### Exercise goal
Would you return every line of the listing below that has "cookies" in it?

Exercise inputs: Begin

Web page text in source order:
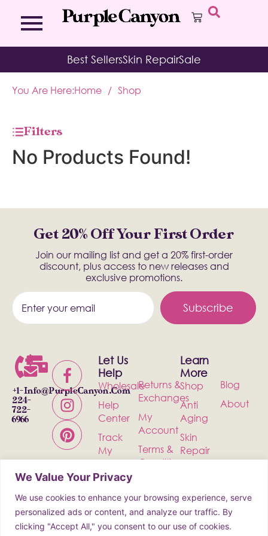
We Value Your Privacy
We use cookies to enhance your browsing experience, serve
personalized ads or content, and analyze our traffic. By
clicking "Accept All," you consent to our use of cookies.
Bath Bombs
Body Brush
Moisturizing Socks & Gloves
Affirmation Cards
Aromatherapy Balms
Journal
Kits
Best SellersSkin RepairSale
You Are Here:Home / Shop
Filters
No Products Found!
Get 20% Off Your First Order
Join our mailing list and get a 20% first-order
discount, plus access to new releases and
exclusive promotions.
Subscribe
+1-
224-
722-
6966
Info@PurpleCanyon.com
Let Us
Help
Wholesale
Help
Center
Track
My
Order
Contact
Shipping
Returns &
Exchanges
My
Account
Terms &
Conditions
Policy
Learn
More
Shop
Anti
Aging
Skin
Repair
Health &
Wellness
Blog
About

Exercise inputs: End

### Solution to the exercise
We use cookies to enhance your browsing experience, serve
clicking "Accept All," you consent to our use of cookies.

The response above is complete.